Description and Aim
New computational methods in quantum many-body theory
Recently a new generation of continuous-time Quantum Monte Carlo (CT-QMC) methods for numerically exact calculation of complicated fermionic path integrals have been proposed for interacting electrons based on the weak-coupling and strong-coupling perturbation expansion. This methodological breakthrough in the quantum many-body theory stimulate a great progress in the electronic calculations of realistic strongly correlated systems within the dynamical mean-field theory (DMFT) where the solution of effective multiband impurity problem is the main point. The most important achievement of the CT-QMC scheme is related with an opportunity to simulate real systems with arbitrary complex interaction vertex including spin-flip terms and retardation effects. Such progress was impossible with the conventional Hirsch-Fye QMC algorithm based on a time discretization approach.
Such a QMC-revolution makes possible the fast and important developments in the field of strongly correlated materials and results in the recent boom, with numerous applications to a broad circle of many-body problems, such as Kondo problem, cluster DMFT scheme, simulations of magnetic nanosystems on metallic surfaces, multiorbital Mott transition, correlated electron-phonon systems in the Hubbard-Holstein problem, realistic LDA+DMFT calculation for 14-band case of plutonium, heavy-fermion systems, strongly correlated thermoelectric compounds and novel high-temperature superconducting pnictides. The first attempt to combine the new computational scheme with analytical perturbation approach in correlated fermionic models has been presented recently.

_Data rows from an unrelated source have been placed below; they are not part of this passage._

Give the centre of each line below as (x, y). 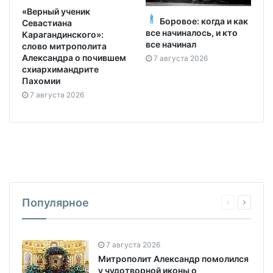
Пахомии (41, 81)
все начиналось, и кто (192, 32)
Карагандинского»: (63, 35)
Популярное (55, 203)
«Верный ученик (56, 12)
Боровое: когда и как (204, 21)
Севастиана (47, 23)
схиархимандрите (60, 69)
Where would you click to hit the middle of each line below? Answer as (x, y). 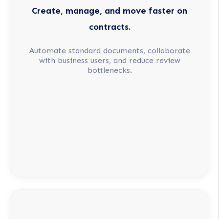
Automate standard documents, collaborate (109, 51)
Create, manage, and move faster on (109, 11)
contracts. (109, 27)
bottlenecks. (109, 70)
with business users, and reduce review (109, 61)
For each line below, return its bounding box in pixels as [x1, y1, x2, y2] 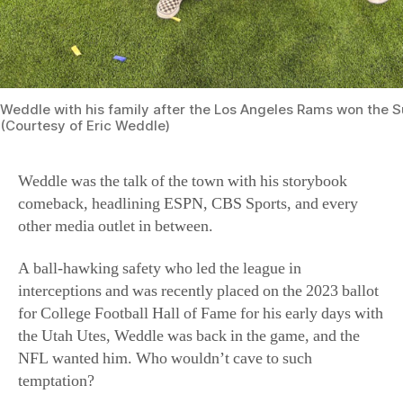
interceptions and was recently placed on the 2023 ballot [18, 180, 379, 201]
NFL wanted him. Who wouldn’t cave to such [18, 247, 312, 269]
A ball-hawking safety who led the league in [18, 157, 301, 179]
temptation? [18, 270, 94, 291]
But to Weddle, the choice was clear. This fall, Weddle [18, 375, 367, 397]
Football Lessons [18, 323, 228, 356]
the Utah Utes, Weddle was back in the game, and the [18, 225, 360, 246]
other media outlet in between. [18, 114, 213, 136]

It is highly desirable and timely to discuss a possibility to apply this new idea to other computational methods in various quantum many-body problems. This discussion can bring a new progress, for example, in the field of non-equilibrium transport through correlated nanosystems. Moreover, the new developments in the dynamical density matrix renormalization group (DMRG) community related with the methods of matrix and tensor product states can be very helpful in the calculations of two-particle Green’s functions needed for novel diagrammatic expansion around the DMFT solution.

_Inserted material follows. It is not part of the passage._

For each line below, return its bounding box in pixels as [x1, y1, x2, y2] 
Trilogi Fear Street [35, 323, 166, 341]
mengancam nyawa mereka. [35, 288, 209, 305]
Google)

This workshop brings together people from different many-body communities to discuss a possible synergy of the CT-QMC idea with various quantum many-body methods. Moreover we bring the density functional (DFT) electronic structure community to discuss the optimal many-body impurity solver for realistic DMFT calculations. Computational materials sciences are outstanding growth areas of research. In the future an increasingly larger part of our technological development will depend on computer applications, in particular in materials and nano sciences. Ab-initio calculations based on the density functional theory in combination with the dynamical mean-field theory can make a big progress in the field of nanostructures with d- and f-elements which usually means strong electron correlations. Review lectures of experimental situation in physics of strongly unrelated and non equilibrium systems are planned.